YOUR TASK: The number of lines containing "server" is the only answer wanted; work it out from the entries below.

(INFORMATION Opens)

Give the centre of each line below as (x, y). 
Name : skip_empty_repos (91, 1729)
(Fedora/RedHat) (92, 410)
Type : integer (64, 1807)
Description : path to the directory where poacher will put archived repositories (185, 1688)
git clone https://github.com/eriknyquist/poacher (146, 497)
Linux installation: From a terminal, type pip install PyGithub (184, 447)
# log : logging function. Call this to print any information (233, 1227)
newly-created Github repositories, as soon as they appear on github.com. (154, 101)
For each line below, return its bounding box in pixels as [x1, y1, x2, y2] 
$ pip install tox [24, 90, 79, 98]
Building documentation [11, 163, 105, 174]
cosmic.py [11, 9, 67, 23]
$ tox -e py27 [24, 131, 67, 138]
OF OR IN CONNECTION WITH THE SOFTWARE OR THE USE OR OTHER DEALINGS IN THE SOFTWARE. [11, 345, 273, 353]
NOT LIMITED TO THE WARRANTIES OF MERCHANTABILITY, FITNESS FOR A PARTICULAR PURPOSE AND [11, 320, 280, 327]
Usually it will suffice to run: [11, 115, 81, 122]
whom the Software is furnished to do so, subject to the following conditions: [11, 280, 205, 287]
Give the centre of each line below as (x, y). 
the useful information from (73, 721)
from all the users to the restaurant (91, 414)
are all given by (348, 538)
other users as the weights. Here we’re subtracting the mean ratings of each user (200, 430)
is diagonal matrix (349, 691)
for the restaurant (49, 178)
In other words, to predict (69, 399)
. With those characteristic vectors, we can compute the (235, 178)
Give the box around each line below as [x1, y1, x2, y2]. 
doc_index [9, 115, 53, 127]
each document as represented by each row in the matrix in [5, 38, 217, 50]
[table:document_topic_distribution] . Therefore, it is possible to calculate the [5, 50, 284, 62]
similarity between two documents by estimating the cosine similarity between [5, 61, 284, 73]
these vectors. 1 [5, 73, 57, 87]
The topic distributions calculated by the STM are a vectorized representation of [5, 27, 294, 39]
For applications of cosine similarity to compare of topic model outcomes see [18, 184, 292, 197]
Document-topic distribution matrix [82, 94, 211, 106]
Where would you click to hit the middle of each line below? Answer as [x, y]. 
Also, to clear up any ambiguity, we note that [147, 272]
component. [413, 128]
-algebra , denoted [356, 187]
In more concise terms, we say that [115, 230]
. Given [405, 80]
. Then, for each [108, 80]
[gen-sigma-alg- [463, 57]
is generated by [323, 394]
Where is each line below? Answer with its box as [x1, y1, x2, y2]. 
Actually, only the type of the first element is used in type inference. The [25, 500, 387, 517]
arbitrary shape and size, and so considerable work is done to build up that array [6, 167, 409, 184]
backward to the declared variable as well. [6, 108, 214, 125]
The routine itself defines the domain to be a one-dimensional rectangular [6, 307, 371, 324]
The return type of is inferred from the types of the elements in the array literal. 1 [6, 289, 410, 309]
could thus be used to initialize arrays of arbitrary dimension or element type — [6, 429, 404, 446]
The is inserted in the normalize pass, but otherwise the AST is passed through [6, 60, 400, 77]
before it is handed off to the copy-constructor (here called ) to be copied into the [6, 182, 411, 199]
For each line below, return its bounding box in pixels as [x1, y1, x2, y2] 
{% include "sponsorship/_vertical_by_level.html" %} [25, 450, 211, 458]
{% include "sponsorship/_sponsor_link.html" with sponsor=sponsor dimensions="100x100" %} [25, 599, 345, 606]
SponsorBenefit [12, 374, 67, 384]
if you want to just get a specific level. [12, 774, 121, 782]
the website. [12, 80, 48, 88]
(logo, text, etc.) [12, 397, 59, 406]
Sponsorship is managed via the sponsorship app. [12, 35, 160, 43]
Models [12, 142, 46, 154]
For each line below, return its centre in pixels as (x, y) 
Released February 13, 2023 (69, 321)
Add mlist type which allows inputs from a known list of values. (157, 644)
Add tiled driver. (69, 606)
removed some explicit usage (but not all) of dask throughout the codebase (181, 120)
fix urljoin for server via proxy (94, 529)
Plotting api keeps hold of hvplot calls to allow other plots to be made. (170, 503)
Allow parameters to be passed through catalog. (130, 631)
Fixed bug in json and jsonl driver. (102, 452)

(INFORMATION Closes)
(INFORMATION Opens)

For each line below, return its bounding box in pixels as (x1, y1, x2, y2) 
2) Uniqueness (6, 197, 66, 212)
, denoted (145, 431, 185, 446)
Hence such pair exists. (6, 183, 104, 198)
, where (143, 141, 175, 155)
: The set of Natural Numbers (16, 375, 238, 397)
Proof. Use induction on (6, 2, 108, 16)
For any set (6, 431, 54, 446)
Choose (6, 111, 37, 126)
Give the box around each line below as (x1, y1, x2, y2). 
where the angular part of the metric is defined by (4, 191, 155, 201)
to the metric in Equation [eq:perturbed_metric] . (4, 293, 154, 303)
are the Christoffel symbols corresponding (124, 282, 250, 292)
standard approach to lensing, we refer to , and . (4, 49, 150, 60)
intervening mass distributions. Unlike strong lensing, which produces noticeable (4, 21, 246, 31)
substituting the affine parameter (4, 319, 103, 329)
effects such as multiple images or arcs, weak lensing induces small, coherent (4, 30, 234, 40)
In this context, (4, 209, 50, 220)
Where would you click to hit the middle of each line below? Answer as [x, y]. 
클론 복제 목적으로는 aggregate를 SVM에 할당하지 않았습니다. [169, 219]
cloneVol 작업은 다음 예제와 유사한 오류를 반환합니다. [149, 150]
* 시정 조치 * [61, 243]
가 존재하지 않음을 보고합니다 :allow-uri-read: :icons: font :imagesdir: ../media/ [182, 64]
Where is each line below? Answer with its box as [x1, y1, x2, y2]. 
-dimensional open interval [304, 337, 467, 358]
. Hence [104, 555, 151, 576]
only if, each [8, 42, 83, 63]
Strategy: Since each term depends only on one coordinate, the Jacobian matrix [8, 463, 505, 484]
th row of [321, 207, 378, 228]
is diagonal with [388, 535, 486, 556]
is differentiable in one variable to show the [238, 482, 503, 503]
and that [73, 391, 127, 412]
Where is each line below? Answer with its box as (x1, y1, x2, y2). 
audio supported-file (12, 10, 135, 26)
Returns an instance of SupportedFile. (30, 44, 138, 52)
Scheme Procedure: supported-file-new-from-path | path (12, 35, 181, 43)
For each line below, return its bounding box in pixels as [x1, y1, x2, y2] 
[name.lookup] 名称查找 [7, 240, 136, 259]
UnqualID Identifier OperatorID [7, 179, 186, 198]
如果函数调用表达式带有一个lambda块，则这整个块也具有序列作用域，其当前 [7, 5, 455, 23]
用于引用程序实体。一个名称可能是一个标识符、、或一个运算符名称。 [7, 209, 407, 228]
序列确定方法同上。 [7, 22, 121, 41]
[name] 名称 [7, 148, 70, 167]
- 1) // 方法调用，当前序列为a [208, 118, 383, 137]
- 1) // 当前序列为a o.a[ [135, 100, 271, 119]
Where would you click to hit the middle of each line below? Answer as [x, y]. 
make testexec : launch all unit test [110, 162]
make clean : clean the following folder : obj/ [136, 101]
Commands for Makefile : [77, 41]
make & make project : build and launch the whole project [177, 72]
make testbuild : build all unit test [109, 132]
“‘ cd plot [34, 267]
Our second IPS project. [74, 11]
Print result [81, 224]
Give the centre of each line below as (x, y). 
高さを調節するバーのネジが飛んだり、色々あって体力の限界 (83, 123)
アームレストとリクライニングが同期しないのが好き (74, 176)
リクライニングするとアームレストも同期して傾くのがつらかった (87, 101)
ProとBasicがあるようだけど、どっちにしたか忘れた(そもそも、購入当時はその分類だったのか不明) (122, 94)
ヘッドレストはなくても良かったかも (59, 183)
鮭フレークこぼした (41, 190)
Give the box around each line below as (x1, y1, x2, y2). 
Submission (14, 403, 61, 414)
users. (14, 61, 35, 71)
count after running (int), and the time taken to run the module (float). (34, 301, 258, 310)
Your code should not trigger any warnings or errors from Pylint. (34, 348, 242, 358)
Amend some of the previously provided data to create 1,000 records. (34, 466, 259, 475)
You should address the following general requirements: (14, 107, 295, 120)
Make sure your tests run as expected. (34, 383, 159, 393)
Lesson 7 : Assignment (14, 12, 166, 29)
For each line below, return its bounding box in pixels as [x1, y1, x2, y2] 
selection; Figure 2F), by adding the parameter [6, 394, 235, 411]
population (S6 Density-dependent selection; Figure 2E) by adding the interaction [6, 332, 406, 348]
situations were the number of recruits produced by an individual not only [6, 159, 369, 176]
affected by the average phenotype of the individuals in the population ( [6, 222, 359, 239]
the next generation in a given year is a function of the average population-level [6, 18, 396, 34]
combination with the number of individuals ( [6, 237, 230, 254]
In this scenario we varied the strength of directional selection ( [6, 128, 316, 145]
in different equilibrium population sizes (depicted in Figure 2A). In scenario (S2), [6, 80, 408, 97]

(INFORMATION Closes)
(INFORMATION Opens)

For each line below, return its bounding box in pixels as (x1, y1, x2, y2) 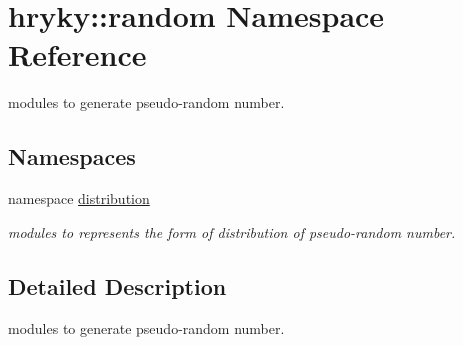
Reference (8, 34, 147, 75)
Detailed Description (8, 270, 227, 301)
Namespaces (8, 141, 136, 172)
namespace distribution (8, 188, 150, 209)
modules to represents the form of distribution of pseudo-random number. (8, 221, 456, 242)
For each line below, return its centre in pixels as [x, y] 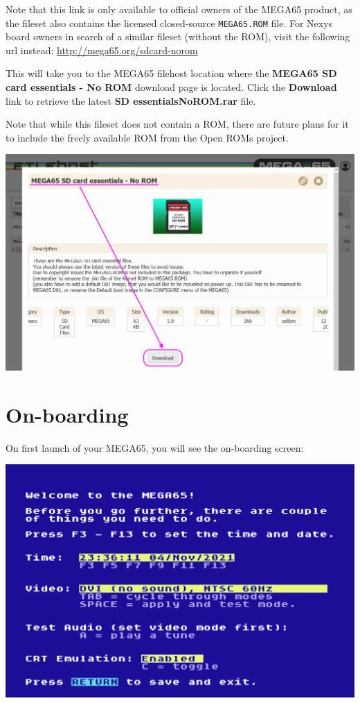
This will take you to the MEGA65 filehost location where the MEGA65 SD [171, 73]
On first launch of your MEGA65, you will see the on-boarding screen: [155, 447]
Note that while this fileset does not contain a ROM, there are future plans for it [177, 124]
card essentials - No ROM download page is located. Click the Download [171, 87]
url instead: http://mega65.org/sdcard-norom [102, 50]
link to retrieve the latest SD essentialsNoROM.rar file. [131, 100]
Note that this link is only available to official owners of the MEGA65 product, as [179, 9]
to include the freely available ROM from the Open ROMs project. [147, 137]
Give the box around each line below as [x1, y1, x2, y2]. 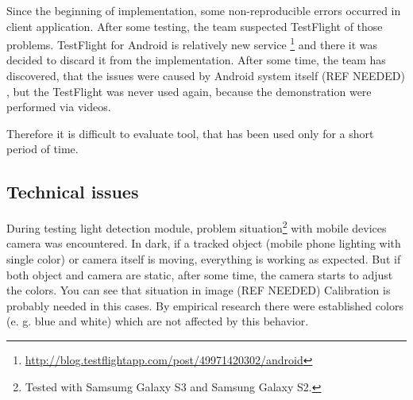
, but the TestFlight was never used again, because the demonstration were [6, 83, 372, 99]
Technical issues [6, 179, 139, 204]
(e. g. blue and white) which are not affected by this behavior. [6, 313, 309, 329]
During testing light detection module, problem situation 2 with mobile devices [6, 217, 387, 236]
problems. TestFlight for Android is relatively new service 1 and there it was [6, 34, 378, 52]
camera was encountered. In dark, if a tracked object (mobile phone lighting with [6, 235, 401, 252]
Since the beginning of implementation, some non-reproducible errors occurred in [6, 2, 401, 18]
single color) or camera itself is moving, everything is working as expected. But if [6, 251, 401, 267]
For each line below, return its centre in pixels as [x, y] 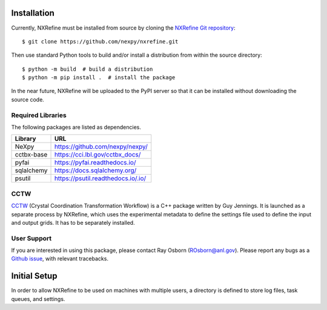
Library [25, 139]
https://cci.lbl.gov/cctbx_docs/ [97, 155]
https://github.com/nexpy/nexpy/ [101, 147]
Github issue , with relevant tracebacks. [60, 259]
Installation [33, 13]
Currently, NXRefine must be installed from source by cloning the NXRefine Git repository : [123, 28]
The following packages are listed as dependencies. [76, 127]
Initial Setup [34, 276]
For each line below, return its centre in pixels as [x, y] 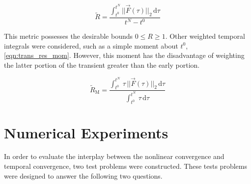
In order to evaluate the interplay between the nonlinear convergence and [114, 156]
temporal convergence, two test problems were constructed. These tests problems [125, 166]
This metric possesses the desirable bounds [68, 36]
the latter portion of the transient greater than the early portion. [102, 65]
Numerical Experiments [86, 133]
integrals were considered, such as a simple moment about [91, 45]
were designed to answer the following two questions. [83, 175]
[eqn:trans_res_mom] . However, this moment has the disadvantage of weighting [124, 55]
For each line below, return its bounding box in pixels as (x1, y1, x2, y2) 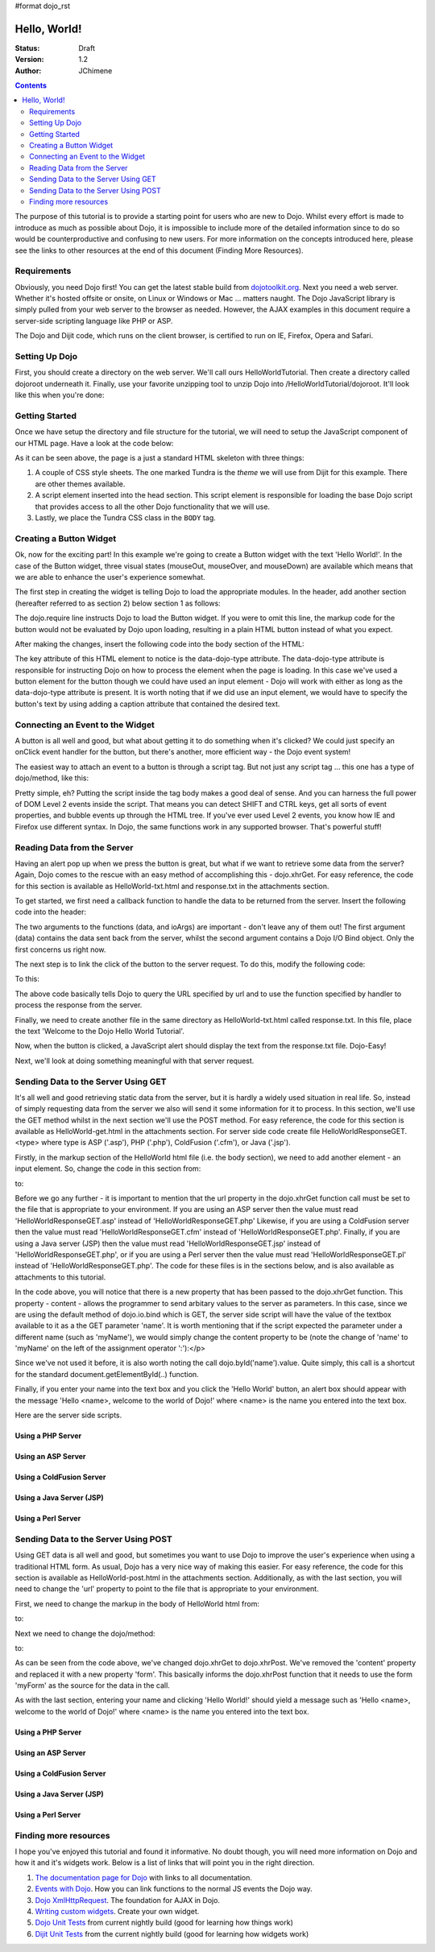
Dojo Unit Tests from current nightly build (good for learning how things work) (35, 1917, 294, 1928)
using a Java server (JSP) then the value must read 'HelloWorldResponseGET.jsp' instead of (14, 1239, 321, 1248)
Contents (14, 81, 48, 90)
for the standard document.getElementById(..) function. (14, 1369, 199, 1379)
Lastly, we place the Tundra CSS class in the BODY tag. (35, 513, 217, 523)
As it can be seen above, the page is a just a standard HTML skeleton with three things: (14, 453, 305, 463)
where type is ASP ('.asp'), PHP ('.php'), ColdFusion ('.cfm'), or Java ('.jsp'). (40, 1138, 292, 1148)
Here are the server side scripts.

(INFORMATION Closes)

RESPONSE: 3